Расточила всесилие чар,
Колдовала в священном лесу.
Ты отверг меня, лунную дочь,
Золотую богиню серпа,
И напрасно к тебе в эту ночь
Пролегла небесами тропа.
Я спустилась в жилище жреца,
Я забыла высокую мать,
Я слезами отмыла с лица
Божества роковую печать…»
Кажется — перед картинами Рериха складывает и читает новые четверостишия рыжекудрый, маленький Бальмонт:
«Мне мнится древняя Аркона,
Славянский храм,
Пылают дали небосклона,
Есть час громам…
Я вижу призрак Световита
Меж облаков,
Кругом него — святая свита
Родных богов…»
И вторит ему Андрей Белый:
«Из дали грозной Тор воинственный
грохочет в тучах.—
Принес огонь — огонь таинственный
на сизых кручах.
Согбенный викинг встал над скалами,
над темным бором.
Горел сияющими латами
и спорил с Тором».
Или:
«В лазури проходит толпа исполинов на битву.

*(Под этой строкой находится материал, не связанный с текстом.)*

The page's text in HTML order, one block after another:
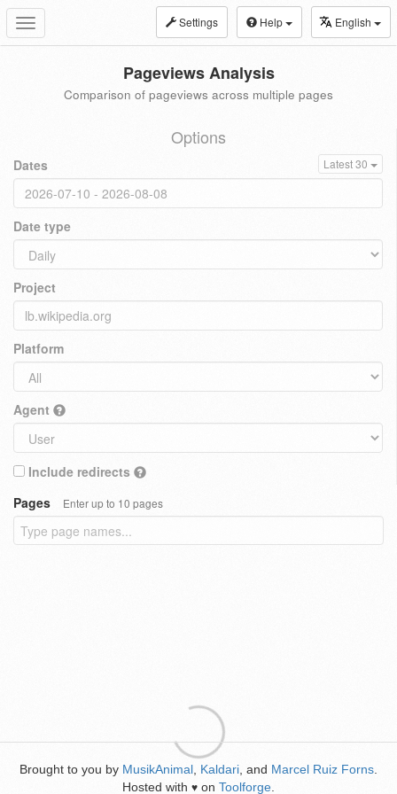
Toggle
navigation
Settings Help English
Pageviews Analysis
Comparison of pageviews across multiple pages
Options
Dates Latest 30
Date type
Project
Platform
Agent
Include redirects
Pages
Enter up to 10 pages
Brought to you by MusikAnimal Kaldari , and Marcel Ruiz Forns
Hosted with ♥ on Toolforge
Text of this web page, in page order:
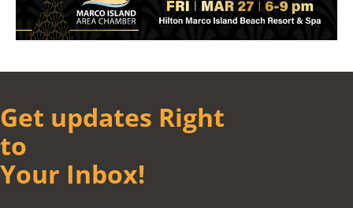
Get updates Right
to
Your Inbox!
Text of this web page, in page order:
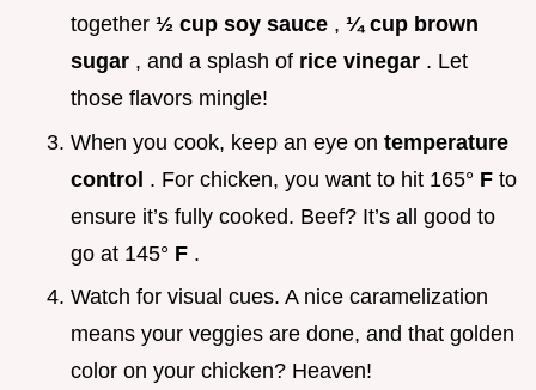
together ½ cup soy sauce , ¼ cup brown
sugar , and a splash of rice vinegar . Let
those flavors mingle!
When you cook, keep an eye on temperature
control . For chicken, you want to hit 165° F to
ensure it’s fully cooked. Beef? It’s all good to
go at 145° F .
Watch for visual cues. A nice caramelization
means your veggies are done, and that golden
color on your chicken? Heaven!
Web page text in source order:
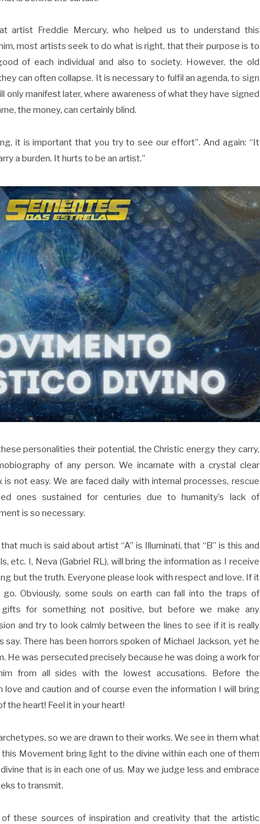
artist Freddie Mercury, who helped us to understand this
most artists seek to do what is right, that their purpose is to
of each individual and also to society. However, the old
can often collapse. It is necessary to fulfil an agenda, to sign
only manifest later, where awareness of what they have signed
the money, can certainly blind.
it is important that you try to see our effort”. And again: “It
a burden. It hurts to be an artist.”
personalities their potential, the Christic energy they carry,
of any person. We incarnate with a crystal clear
not easy. We are faced daily with internal processes, rescue
ones sustained for centuries due to humanity’s lack of
is so necessary.
much is said about artist “A” is Illuminati, that “B” is this and
etc. I, Neva (Gabriel RL), will bring the information as I receive
but the truth. Everyone please look with respect and love. If it
Obviously, some souls on earth can fall into the traps of
for something not positive, but before we make any
and try to look calmly between the lines to see if it is really
There has been horrors spoken of Michael Jackson, yet he
He was persecuted precisely because he was doing a work for
from all sides with the lowest accusations. Before the
and caution and of course even the information I will bring
the heart! Feel it in your heart!
so we are drawn to their works. We see in them what
Movement bring light to the divine within each one of them
that is in each one of us. May we judge less and embrace
to transmit.
these sources of inspiration and creativity that the artistic
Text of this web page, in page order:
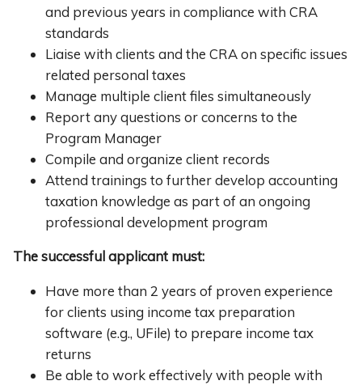
and previous years in compliance with CRA
standards
Liaise with clients and the CRA on specific issues
related personal taxes
Manage multiple client files simultaneously
Report any questions or concerns to the
Program Manager
Compile and organize client records
Attend trainings to further develop accounting
taxation knowledge as part of an ongoing
professional development program
The successful applicant must:
Have more than 2 years of proven experience
for clients using income tax preparation
software (e.g., UFile) to prepare income tax
returns
Be able to work effectively with people with
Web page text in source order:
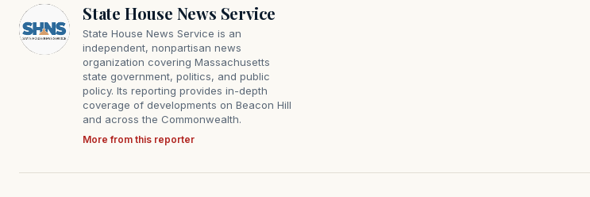
State House News Service
State House News Service is an
independent, nonpartisan news
organization covering Massachusetts
state government, politics, and public
policy. Its reporting provides in-depth
coverage of developments on Beacon Hill
and across the Commonwealth.
More from this reporter
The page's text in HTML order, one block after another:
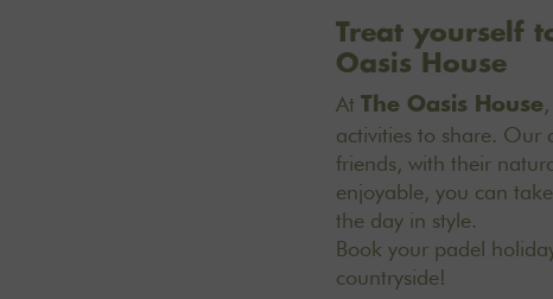
Treat yourself
Oasis House
At The Oasis House
activities to share. Our
friends, with their
enjoyable, you can
the day in style.
Book your padel
countryside!
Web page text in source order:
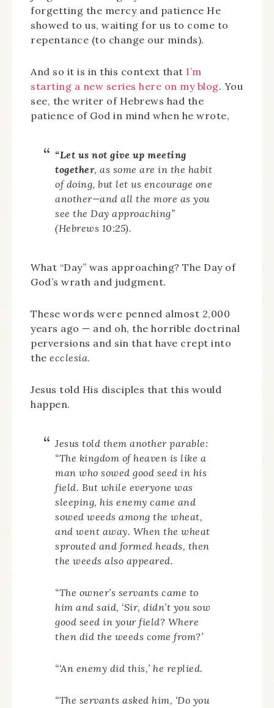
forgetting the mercy and patience He
showed to us, waiting for us to come to
repentance (to change our minds).
And so it is in this context that I’m
starting a new series here on my blog. You
see, the writer of Hebrews had the
patience of God in mind when he wrote,
“Let us not give up meeting
together, as some are in the habit
of doing, but let us encourage one
another—and all the more as you
see the Day approaching”
(Hebrews 10:25).
What “Day” was approaching? The Day of
God’s wrath and judgment.
These words were penned almost 2,000
years ago — and oh, the horrible doctrinal
perversions and sin that have crept into
the ecclesia.
Jesus told His disciples that this would
happen.
Jesus told them another parable:
“The kingdom of heaven is like a
man who sowed good seed in his
field. But while everyone was
sleeping, his enemy came and
sowed weeds among the wheat,
and went away. When the wheat
sprouted and formed heads, then
the weeds also appeared.
“The owner’s servants came to
him and said, ‘Sir, didn’t you sow
good seed in your field? Where
then did the weeds come from?’
“‘An enemy did this,’ he replied.
“The servants asked him, ‘Do you
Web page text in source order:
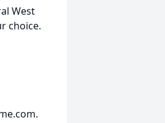
West
choice.

Ужасен их облик, всклокоченный, каменно-белый.
Сурово поют исполины седые молитву.
Бросают по воздуху красно-пурпурные стрелы…»
Те же выразительные средства, те же краски, то же стремление к пантеизму, что у художника.
С тихим вежливым литовцем Юргисом Балтрушайтисом, с Сергеем Городецким, который успевает темпераментно спорить о «народной душе» в салонах, собирать коллекции кустарных изделий, писать стихи, выпускать манифесты нового течения — «академизма» или «акмеизма», с Андреем Белым Рериха связывают долгие годы той близости, которую называют творческой. Любовь Городецкого к России, к старине ее, образы солнца-ратника, тучи-зверя, битва Луны и Солнца в синем небе — это образы живописи Рериха. Сами названия книг Городецкого, стихов Андрея Белого — тоже как названия его картин: «Ярильские песни», «Перун», «Ярь», «Белые зарницы», «Свирель», «Душа мира», «Образ вечности», «Ожидание».